There is no better relationship than a prudent and faithful friend. The basic foundation of every relationship is friendship. However, communication is the key! It is indeed the engine of a perfect relationship between a parent and a child. With the age of transition, it is seen that children struggle to understand and go along with their parents in different phases of life. In the whole process of the change, effective communication is getting overblown.


I, Anis Sajan, the Vice Chairman of Danube Group and my wife Rubina Sajan, are parents to two children: Azhar (25 years) and Sahil (22 years). As parents, we cannot afford to ignore the duties of raising them in a significant way. However, there is no denying the fact there is a sure visible generation gap between me and my children in my family. The values, tastes and outlook on life are different with each generation. In general, both parents and children do not see things from the standpoint of each other. As a father of two, I believe that listening and empathizing with the children is important for a parent to strengthen the relationship.

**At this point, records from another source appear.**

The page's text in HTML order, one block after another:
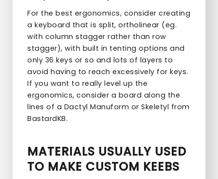
For the best ergonomics, consider creating
a keyboard that is split, ortholinear (eg.
with column stagger rather than row
stagger), with built in tenting options and
only 36 keys or so and lots of layers to
avoid having to reach excessively for keys.
If you want to really level up the
ergonomics, consider a board along the
lines of a Dactyl Manuform or Skeletyl from
BastardKB.
MATERIALS USUALLY USED
TO MAKE CUSTOM KEEBS
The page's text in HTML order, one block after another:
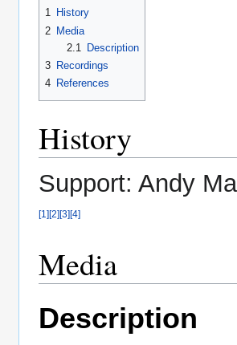
1 History
2 Media
2.1
Description
3 Recordings
4 References
History
Support: Andy
[1][2][3][4]
Media
Description
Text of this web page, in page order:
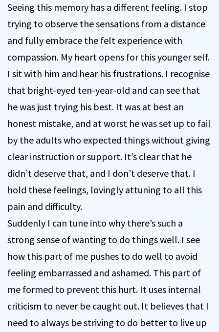
Seeing this memory has a different feeling. I stop
trying to observe the sensations from a distance
and fully embrace the felt experience with
compassion. My heart opens for this younger self.
I sit with him and hear his frustrations. I recognise
that bright-eyed ten-year-old and can see that
he was just trying his best. It was at best an
honest mistake, and at worst he was set up to fail
by the adults who expected things without giving
clear instruction or support. It’s clear that he
didn’t deserve that, and I don’t deserve that. I
hold these feelings, lovingly attuning to all this
pain and difficulty.
Suddenly I can tune into why there’s such a
strong sense of wanting to do things well. I see
how this part of me pushes to do well to avoid
feeling embarrassed and ashamed. This part of
me formed to prevent this hurt. It uses internal
criticism to never be caught out. It believes that I
need to always be striving to do better to live up
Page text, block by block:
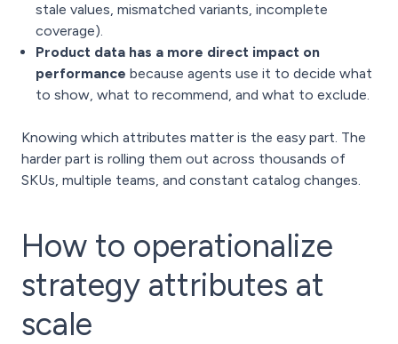
stale values, mismatched variants, incomplete
coverage).
Product data has a more direct impact on
performance because agents use it to decide what
to show, what to recommend, and what to exclude.
Knowing which attributes matter is the easy part. The
harder part is rolling them out across thousands of
SKUs, multiple teams, and constant catalog changes.
How to operationalize
strategy attributes at
scale
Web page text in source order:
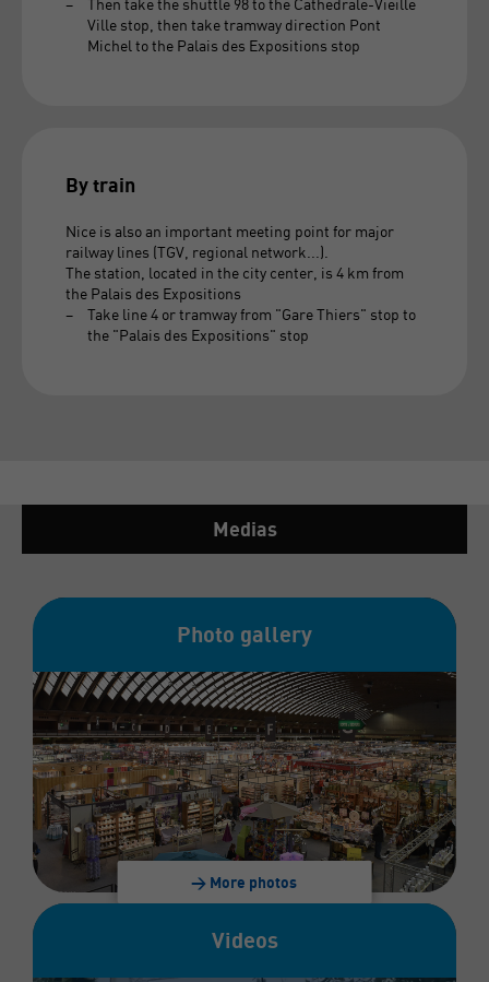
Ville stop, then take tramway direction Pont
Michel to the Palais des Expositions stop
By train
Nice is also an important meeting point for major
railway lines (TGV, regional network...).
The station, located in the city center, is 4 km from
the Palais des Expositions
Take line 4 or tramway from "Gare Thiers" stop to
the "Palais des Expositions" stop
Medias
Photo gallery
> More photos
Videos

Here are a few things which parents can look deeper into to have a better relationship with their children and bridging the generation gap:


Unleashing the true friendship power!


Being the child’s first friend is the best thing to do. First, as a friend, you will always have a first say in the child’s life. It will help the child to share a special connection with you. The wisdom of friendship will open up a foundation for a new way of parenting. While growing, children with more friends of their age onboard start to spend less time with parents. By knowing their close friends and connecting with their parents and family will tell you a lot about your child.

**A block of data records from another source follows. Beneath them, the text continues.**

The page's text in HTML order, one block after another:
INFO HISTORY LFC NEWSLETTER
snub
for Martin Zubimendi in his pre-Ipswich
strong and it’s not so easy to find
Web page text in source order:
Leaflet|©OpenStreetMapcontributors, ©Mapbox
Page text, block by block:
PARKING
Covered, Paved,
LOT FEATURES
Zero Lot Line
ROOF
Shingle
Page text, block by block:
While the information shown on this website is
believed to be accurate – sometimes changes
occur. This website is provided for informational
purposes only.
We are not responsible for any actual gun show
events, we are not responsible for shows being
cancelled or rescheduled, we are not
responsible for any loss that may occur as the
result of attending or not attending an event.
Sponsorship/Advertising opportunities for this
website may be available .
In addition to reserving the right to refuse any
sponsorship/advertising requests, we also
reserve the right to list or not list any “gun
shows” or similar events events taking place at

It is usually observed that sons are mama's boys. They share everything more often with their mother than with their father. Learning to put me in my children’s shoes and trying to understand their thoughts as well as encouraging them to share their experiences has not only helped me to be their faithful father but also for them to be my faithful friends.


Lead from the front


As things move fast, little things like “Special Bonding” are left behind. Technology affects the generation gap to a larger extent. Gone are the days when cell phones were used mainly for the dire need for communication. Gadgets definitely go along with your child’s personal time but a family space where a child can safely interact is becoming fewer and fewer. But should they be blamed alone? Not anymore! As a parent, it is our responsibility too to be gadget-free at least one time a day, most preferably the Dinner Time.


One meal a day


The simple act of talking to your children about each other’s day at the end of the day can close the generation gap to some extent. All great changes happen at the “Dinner Table”. At the same time, all the fondest memories happen when gathered around the dinner table. Keeping that time open for communication and building a bond is very productive. I am happy to find a good interaction time always with my children Azhar and Sahil, making them share an incredible positive connection with me. It also reassures them of parents being with them in even the hardest phase of their life.


The game changer - Sports


As parents, we constantly compare our growing years to how our children are seen spending their childhood. How I used to let my imagination run wild in my childhood and do things out of curiosity have evolved and changed now. Children are getting glued to their gadgets more and giving preference to online games over sports. As a sports aficionado, and father, helping my children develop a healthy sports-playing routine was always a plus. Keeping them busy in sports will divert their attention from using gadgets 24/7. I am happy to go out and play cricket twice a week with my sons Azhar and Sahil while developing a healthy rivalry in the game between father and son. This early-cultivated approach towards life will help them become ‘Accomplishers’ and ‘Explorers’ rather than just ‘Followers’.


Over the years I have seen parents missing out on family interaction. Giving our children space and the right space is very important. Let us take the parent pledge and make a big difference happen!